About this task: The expected response is a copy of every line in the entries below that includes the word "graph".

Collection entries
====================

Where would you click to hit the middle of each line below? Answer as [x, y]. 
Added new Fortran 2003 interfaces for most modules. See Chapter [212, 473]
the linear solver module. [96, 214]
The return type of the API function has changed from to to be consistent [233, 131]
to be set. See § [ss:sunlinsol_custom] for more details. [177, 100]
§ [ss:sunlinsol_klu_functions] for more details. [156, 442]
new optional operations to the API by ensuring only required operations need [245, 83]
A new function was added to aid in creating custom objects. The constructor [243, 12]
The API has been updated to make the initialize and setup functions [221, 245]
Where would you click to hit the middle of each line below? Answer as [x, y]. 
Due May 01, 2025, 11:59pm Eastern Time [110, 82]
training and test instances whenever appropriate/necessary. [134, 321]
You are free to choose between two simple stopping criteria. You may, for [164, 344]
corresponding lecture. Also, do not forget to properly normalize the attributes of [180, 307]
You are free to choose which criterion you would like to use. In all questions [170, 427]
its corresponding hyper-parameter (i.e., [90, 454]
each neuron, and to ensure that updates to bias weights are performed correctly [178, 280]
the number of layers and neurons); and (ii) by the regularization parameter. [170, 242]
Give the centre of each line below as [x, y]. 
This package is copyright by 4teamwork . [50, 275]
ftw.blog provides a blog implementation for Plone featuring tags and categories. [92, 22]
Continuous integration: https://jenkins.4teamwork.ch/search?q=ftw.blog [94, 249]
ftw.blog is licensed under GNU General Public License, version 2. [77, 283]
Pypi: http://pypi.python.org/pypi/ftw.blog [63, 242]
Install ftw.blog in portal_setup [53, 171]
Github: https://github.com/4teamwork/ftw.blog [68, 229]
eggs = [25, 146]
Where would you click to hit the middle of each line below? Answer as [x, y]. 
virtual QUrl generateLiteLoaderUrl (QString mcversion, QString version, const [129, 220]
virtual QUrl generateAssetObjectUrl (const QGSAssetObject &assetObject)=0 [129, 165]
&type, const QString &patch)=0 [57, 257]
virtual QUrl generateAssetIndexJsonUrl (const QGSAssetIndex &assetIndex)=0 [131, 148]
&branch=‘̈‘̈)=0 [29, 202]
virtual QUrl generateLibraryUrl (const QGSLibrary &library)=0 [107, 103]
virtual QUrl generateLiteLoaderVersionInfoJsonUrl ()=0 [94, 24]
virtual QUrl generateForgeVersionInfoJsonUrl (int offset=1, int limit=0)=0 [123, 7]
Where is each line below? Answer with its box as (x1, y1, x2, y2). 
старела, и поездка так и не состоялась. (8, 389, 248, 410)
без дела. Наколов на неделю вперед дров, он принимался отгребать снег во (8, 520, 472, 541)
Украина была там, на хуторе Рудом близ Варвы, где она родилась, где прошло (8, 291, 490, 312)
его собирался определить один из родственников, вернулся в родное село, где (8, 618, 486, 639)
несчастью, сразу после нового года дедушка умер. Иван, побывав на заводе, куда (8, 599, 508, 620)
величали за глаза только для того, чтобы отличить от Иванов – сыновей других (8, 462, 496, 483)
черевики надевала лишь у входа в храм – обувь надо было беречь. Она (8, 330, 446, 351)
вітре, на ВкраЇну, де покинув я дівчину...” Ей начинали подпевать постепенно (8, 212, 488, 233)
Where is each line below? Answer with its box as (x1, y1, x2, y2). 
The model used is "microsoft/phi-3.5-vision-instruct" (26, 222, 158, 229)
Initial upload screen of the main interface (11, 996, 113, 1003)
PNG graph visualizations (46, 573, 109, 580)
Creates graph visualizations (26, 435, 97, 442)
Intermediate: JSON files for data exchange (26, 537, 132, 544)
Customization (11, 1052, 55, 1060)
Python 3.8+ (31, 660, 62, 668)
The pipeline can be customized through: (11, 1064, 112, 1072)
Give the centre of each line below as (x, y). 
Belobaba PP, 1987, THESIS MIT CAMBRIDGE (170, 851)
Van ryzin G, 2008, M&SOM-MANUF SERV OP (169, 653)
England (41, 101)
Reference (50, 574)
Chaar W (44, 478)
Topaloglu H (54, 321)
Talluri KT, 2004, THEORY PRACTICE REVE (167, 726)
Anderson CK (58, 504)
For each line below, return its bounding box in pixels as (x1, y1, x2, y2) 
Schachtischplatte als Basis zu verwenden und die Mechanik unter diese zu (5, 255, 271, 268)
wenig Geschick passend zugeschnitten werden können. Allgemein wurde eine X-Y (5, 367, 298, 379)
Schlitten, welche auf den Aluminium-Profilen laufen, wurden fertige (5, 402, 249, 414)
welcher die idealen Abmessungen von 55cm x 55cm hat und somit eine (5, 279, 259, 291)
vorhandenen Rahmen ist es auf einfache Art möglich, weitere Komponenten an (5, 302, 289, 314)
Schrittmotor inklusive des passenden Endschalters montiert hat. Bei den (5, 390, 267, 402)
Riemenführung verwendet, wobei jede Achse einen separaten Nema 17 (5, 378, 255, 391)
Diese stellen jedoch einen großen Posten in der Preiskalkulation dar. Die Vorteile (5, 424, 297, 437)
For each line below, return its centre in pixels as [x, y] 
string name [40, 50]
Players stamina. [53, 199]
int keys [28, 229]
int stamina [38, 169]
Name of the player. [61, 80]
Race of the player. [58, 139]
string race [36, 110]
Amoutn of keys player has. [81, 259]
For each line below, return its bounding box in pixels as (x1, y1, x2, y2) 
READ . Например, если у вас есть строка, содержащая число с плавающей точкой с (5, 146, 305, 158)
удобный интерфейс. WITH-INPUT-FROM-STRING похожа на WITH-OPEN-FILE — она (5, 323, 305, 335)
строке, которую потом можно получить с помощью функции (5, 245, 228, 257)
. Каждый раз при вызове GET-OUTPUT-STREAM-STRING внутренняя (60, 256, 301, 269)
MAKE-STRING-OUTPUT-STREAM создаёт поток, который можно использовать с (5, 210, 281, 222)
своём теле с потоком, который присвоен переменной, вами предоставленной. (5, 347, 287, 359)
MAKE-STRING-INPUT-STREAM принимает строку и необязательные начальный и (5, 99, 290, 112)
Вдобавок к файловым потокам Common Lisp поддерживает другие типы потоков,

====================

Answer to this problem:
PNG graph visualizations (46, 573, 109, 580)
Creates graph visualizations (26, 435, 97, 442)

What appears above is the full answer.